每天早晨,大刘早早到水库边挑选鱼,买回家把鱼收拾利落,撒上一点点盐,腌上,开始烧锅。
锅是从山窝窝里扒出的泥做的地锅,地锅烧柴火,柴火是树上落下的松枝落针。
火苗噼噼啪啪地响着,热烈地舔着锅底,锅迅速感应起来,松香和锅相互浸润,热得烤脸。
有路过的客人吸溜一下鼻子,大声地问:什么味道?真香!大刘笑笑,说:做鱼呢。
用一抹白色猪油,只是把锅涂均匀,锅里没有一滴油,切三片生姜,放进去,刺啦一声,香气晕染得更远。

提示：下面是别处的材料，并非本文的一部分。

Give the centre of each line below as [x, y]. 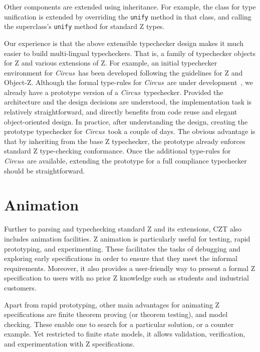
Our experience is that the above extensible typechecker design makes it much [124, 43]
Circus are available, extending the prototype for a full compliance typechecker [125, 161]
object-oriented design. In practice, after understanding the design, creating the [126, 121]
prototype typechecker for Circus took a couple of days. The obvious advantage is [130, 131]
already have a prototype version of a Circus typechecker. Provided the [114, 92]
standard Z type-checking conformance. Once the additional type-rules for [117, 151]
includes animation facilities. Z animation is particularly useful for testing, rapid [127, 238]
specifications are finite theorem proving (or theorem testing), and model [116, 314]

拎着鱼尾,鱼头冲下,把鱼顺到锅底,头左尾右,完美的弧线,锅更加欢快地响,吱吱冒烟。撤火,用小火慢慢地炕,把鱼的一边炕黄,用松木做的大木铲翻面,两边炕黄。
添火,大火又熊熊燃烧起来,加一大锅热水,水开了,上下翻腾,用中火烧20分钟,汤浓气香。
掀开锅盖,稍稍放些盐,轻轻搅拌,乳白色的鱼汤随波荡漾,像是春心荡漾的杨柳,抚着旭日的湖面。
起锅,加一点点老陈醋,滴两滴小磨香油,放三片香菜叶子,翠绿绿地点缀着热气腾腾的湖面。

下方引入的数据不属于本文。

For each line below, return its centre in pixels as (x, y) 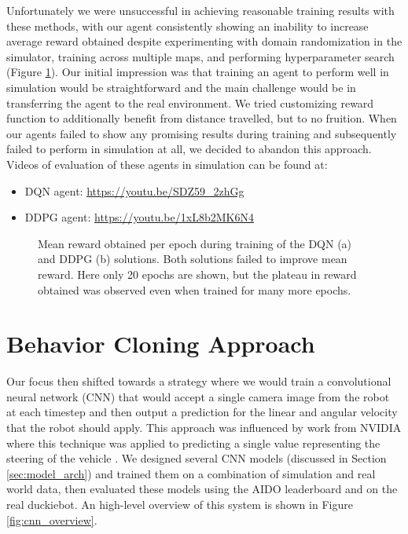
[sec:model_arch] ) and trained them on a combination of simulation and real (191, 473)
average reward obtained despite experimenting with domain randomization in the (204, 41)
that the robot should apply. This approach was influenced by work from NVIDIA (204, 427)
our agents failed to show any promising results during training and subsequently (202, 133)
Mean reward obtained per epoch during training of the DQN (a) (195, 243)
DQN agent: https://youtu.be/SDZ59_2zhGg (134, 190)
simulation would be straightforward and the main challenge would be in (181, 87)
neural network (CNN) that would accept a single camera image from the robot (198, 396)

有等不及的客人大叫:这香气,越闻越饿,大刘,赶紧上啊!
大刘把鱼盛在大汤盆里,一溜小跑,端上来,说:我给你们打个9折行不行?
有人乐道:太行了!谁不喜欢打折啊?
大刘说:外面有一个卖瓜子的老太太,带着个小孙女,挺可怜的,我给她们盛一碗鱼汤,好吗?
客人探头一看,艳阳下,真是一个老太太,带着一个小女孩卖瓜子,说:麻烦你再去买两包瓜子。

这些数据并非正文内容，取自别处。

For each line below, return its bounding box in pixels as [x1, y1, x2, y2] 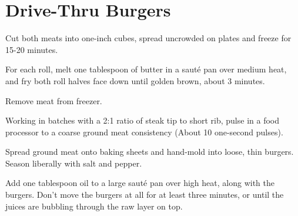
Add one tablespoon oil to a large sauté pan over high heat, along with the [5, 177, 274, 189]
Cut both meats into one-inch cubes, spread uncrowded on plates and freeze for [5, 32, 292, 44]
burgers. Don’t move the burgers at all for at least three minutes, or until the [5, 188, 284, 201]
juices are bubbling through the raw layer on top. [5, 200, 183, 212]
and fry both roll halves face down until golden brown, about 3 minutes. [5, 74, 265, 87]
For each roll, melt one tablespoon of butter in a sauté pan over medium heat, [5, 63, 287, 75]
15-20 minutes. [5, 43, 58, 55]
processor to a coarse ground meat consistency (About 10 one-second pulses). [5, 125, 283, 138]

大刘端着一大碗鱼汤,送给老太太,再买两包瓜子,老太太连连作揖,从怀里拿出一个大馒头,一掰两半,和孙女欢天喜地地吃起来。
这9折鱼汤中的一碗,有时候送给打柴的,有时候送给卖野菜的,喝过鱼汤的人都说,大刘的鱼汤真鲜。
大刘说:能不鲜吗?刚出水的鱼。
有人说:大刘,你那鱼什么调料也不搁,为什么那么好吃?
大刘说:菜有菜味,鱼有鱼味,它本来的味。水库里的鱼喝的水是从这个山上滲出来的,地锅是这个山上的泥做的,柴火是这个山上的松枝,这么好的风水,老天早就把香气放里面了,我再放,多余。
作家乔叶曾在一篇文章里说,所有的食材都有物性,物性不会说话,它也不用说话,它的颜色、气息、质地都明明白白地在替它们说话呢,说的还可能是再实不过的实话……比如西瓜瓤上火,西瓜皮却去火……橘子肉上火,橘子皮却去火,世间万事万物,金木水火土,老天早把它平衡好了。
《红楼梦》里刘姥姥在大观园里吃的那口茄子,大概得用20只鸡来煨它,那已经不是吃茄子了,吃的是富贵。茄子吃到这个份上,早已失去了本真的味道,失去本真的味道,是件很可怕的事情,你会不认识自己,迷失自己。
像大刘说的,菜有菜味,鱼有鱼味,人也要有人味,世界才会有香气。